Several factors must be kept in mind when interpreting the results of this study. First, patients were systematically selected on the basis of ventricular dysynchrony defined as a QRS complex >150 ms. Thus, patients without major ventricular conduction defects were deliberately excluded from the study since they were not expected to derive a clinical benefit from cardiac resynchronization therapy. Second, meticulous attempts were made to place the LV lead into a lateral or posterior-lateral coronary sinus tributary. These positions are believed to be the optimal LV pacing sites, as gauged by shortened QRS and improved hemodynamic parameters [15,16]. Finally, the AV interval was individually adjusted to optimize LV filling.

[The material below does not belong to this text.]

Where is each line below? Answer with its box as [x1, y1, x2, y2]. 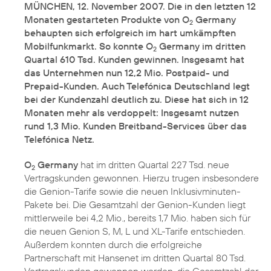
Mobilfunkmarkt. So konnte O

4.1. Rationale for cardiac resynchronization therapy in heart failure
Standard dual chamber pacing with short AV delay was first proposed as a therapy for patients with dilated cardiomyopathy with encouraging preliminary results [17]. Initial enthusiasm was rapidly tempered when carefully conducted randomised controlled studies failed to validate these results [18–20]. This may be due to a competing effect of improvement in left ventricular filling against the adverse hemodynamic effects of right ventricular apical pacing [21,22]. Ventricular dysynchrony, manifested by a prolonged QRS duration and, typically, a left bundle branch block morphology on the surface ECG, is due to abnormal electrical activation, which results in an abnormal sequence of ventricular contraction and alters left ventricular mechanical performance. The clinical consequences of ventricular dysynchrony are attributable to several direct effects on mechanical function, including delayed LV activation, uncoordinated ventricular electrical activation, compromised LV filling, and prolonged systolic mitral regurgitation [7,8,23]. These observations form the basis of resynchronization therapy to correct the electrical and mechanical cardiac dysynchrony and improve the cycle-by-cycle regulation of LV filling and ejection. Thus, a pacing system offering optimal ventricular filling (appropriate AV delay) and ventricular resynchronization (biventricular pacing) would likely be more beneficial for heart failure therapy. Acute hemodynamic studies of cardiac resynchronization in patients with severe heart failure demonstrated an increase in cardiac index compared with atrial-only or dual-chamber RV pacing and optimal AV delay [24,25], a significant decrease in pulmonary capillary wedge pressure [24,26], and improvement of LV mechanics [27]. Smaller and shorter-term studies also reported some aspect of clinical improvement in heart failure symptoms and exercise performance [12,28,29]. This study represents a more thorough, longer-term evaluation of cardiac resynchronization therapy for patients with advanced heart failure and ventricular conduction abnormalities. The sustained improvements in functional status and QOL, as well as the low complication rate associated with this therapy, are encouraging. The 22% 1-year mortality in this study is similar to recent reports involving comparable patient groups [2,3,15,30,31].
4.2. Study limitations
This study was observational and did not include a comparison group of untreated patients. However, before the launch of strictly randomized trials, pioneering treatment strategies need to undergo an initial evaluation of their safety and feasibility. This study began at a time when no data had been collected or published on the clinical value of cardiac resynchronization therapy. In pursuance of these encouraging results, several randomized studies are currently in progress [32–35].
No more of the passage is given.